:: Work request ::
Repeat, exactly and with no pictures, the lines that run from the beginning of the entries through the line containing "with a lower".

Records for this exercise Block Start

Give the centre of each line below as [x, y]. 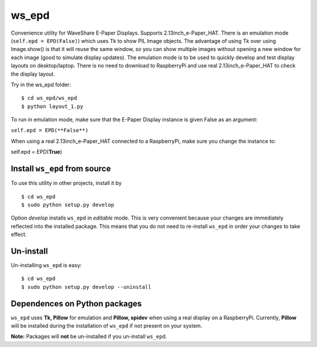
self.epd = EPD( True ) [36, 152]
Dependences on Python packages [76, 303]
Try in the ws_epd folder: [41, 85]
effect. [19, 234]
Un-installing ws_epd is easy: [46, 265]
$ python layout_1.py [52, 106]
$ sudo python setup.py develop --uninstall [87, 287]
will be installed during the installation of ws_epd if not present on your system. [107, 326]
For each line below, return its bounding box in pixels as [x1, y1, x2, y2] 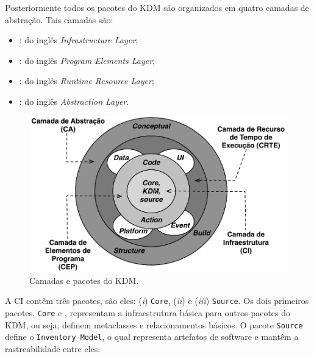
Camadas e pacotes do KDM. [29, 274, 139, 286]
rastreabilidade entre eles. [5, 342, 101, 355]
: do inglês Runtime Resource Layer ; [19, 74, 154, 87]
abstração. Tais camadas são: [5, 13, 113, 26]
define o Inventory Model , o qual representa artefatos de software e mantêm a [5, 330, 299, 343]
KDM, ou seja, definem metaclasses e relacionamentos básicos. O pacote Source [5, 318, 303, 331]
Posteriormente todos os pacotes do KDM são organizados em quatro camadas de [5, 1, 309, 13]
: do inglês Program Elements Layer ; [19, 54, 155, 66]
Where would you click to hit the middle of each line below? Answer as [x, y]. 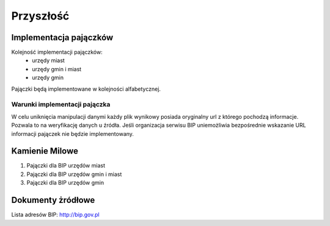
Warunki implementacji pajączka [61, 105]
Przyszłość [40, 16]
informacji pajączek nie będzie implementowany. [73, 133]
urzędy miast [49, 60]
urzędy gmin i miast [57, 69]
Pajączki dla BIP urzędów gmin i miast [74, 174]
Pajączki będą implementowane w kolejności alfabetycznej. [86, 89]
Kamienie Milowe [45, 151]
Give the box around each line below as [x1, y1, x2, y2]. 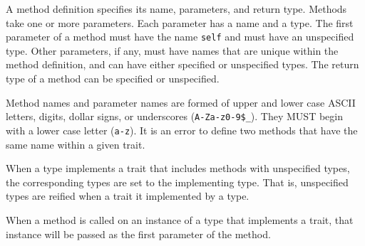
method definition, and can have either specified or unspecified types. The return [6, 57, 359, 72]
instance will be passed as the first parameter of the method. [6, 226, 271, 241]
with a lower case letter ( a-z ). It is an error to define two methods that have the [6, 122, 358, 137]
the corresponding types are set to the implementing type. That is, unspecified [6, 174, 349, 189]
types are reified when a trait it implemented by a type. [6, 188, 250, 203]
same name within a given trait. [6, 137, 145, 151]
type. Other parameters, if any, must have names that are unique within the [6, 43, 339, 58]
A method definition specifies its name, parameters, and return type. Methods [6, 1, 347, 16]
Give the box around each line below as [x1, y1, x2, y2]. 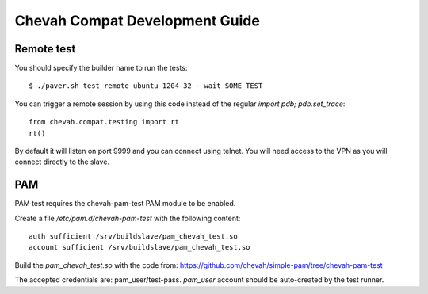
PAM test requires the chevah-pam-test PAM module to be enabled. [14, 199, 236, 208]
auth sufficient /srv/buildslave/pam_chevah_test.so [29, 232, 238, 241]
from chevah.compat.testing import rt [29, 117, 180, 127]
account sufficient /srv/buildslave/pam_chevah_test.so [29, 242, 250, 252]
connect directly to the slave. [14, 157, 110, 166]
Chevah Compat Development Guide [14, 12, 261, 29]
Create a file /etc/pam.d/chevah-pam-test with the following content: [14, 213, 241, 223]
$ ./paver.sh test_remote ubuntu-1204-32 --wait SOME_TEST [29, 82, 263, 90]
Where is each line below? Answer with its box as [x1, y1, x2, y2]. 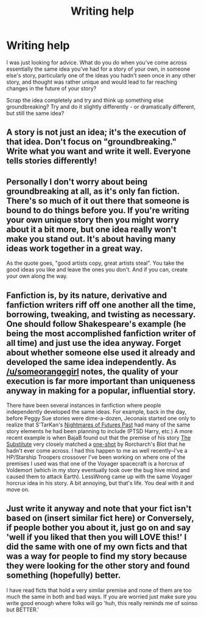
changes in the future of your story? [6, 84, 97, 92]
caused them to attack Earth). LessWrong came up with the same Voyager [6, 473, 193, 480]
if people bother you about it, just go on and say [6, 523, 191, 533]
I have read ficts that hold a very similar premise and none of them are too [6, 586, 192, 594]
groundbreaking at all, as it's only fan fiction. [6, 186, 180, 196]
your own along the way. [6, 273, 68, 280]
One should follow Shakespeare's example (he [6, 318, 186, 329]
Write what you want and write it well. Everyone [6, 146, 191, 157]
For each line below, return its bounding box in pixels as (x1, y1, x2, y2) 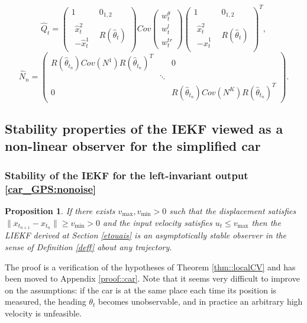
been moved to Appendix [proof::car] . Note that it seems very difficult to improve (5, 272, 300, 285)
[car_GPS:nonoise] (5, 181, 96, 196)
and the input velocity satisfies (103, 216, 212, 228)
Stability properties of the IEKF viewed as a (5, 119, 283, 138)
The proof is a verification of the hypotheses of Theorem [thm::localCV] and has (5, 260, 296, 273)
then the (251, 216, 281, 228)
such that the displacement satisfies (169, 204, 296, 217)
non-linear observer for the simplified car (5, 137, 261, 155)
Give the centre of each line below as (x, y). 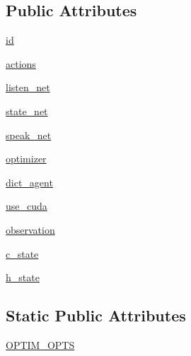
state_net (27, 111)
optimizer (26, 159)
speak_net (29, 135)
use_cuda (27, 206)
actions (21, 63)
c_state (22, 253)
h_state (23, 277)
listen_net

Records for this exercise Block End

:: Output for this task ::
Give the centre of each line below as [x, y]. 
self.epd = EPD( True ) [36, 152]
Dependences on Python packages [76, 303]
Try in the ws_epd folder: [41, 85]
effect. [19, 234]
Un-installing ws_epd is easy: [46, 265]
$ python layout_1.py [52, 106]
$ sudo python setup.py develop --uninstall [87, 287]
will be installed during the installation of ws_epd if not present on your system. [107, 326]
For each line below, return its bounding box in pixels as [x1, y1, x2, y2] 
Camadas e pacotes do KDM. [29, 274, 139, 286]
rastreabilidade entre eles. [5, 342, 101, 355]
: do inglês Runtime Resource Layer ; [19, 74, 154, 87]
abstração. Tais camadas são: [5, 13, 113, 26]
define o Inventory Model , o qual representa artefatos de software e mantêm a [5, 330, 299, 343]
KDM, ou seja, definem metaclasses e relacionamentos básicos. O pacote Source [5, 318, 303, 331]
Posteriormente todos os pacotes do KDM são organizados em quatro camadas de [5, 1, 309, 13]
: do inglês Program Elements Layer ; [19, 54, 155, 66]
Where would you click to hit the middle of each line below? Answer as [x, y]. 
Warunki implementacji pajączka [61, 105]
Przyszłość [40, 16]
informacji pajączek nie będzie implementowany. [73, 133]
urzędy miast [49, 60]
urzędy gmin i miast [57, 69]
Pajączki dla BIP urzędów gmin i miast [74, 174]
Pajączki będą implementowane w kolejności alfabetycznej. [86, 89]
Kamienie Milowe [45, 151]
Give the box around each line below as [x1, y1, x2, y2]. 
method definition, and can have either specified or unspecified types. The return [6, 57, 359, 72]
instance will be passed as the first parameter of the method. [6, 226, 271, 241]
with a lower case letter ( a-z ). It is an error to define two methods that have the [6, 122, 358, 137]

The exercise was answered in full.